One of the issue is that we only know that git exited with return code 128 and loose the useful stderr output. It seems to be swallowed by Scap.

Related to this, although a slightly different issue, scap deploy --init additionally failed on the non-primary deployment server because scap is disabled there. I think scap syncronization (all methods) should be disabled because of the lock, but probably --init should be allowed and not respect the lock to prevent a dependency loop?
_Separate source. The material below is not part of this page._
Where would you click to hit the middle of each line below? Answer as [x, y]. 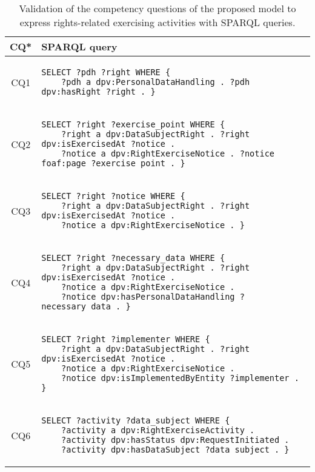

Same issue here when trying to setup deploy1002 the successor of deploy1001: T265963#6660917

And same suggestion how to fix that Jaime made above. scap sync should NOT be allowed but scap deploy --init should be allowed. Then we wouldn't have puppet errors and could make sure everything is ok BEFORE having to switch the deployment server and making it the new active one.

One of the issue is that we only know that git exited with return code 128 and loose the useful stderr output. It seems to be swallowed by Scap.

That happens here, apparently:
rMSCA /scap/cli.py:247

there is a "scap-sync-master" command which can be run manually on new deployment servers, it takes care of /srv/mediawiki-staging and /srv/patches.

Additionally I added puppet code so that /srv/patches is handled like /srv/deployment with automatic rsync.

Finally you can run "scap pull" on a new host twice to fill up /srv/mediawiki and it should be fine (after maybe an error on first run).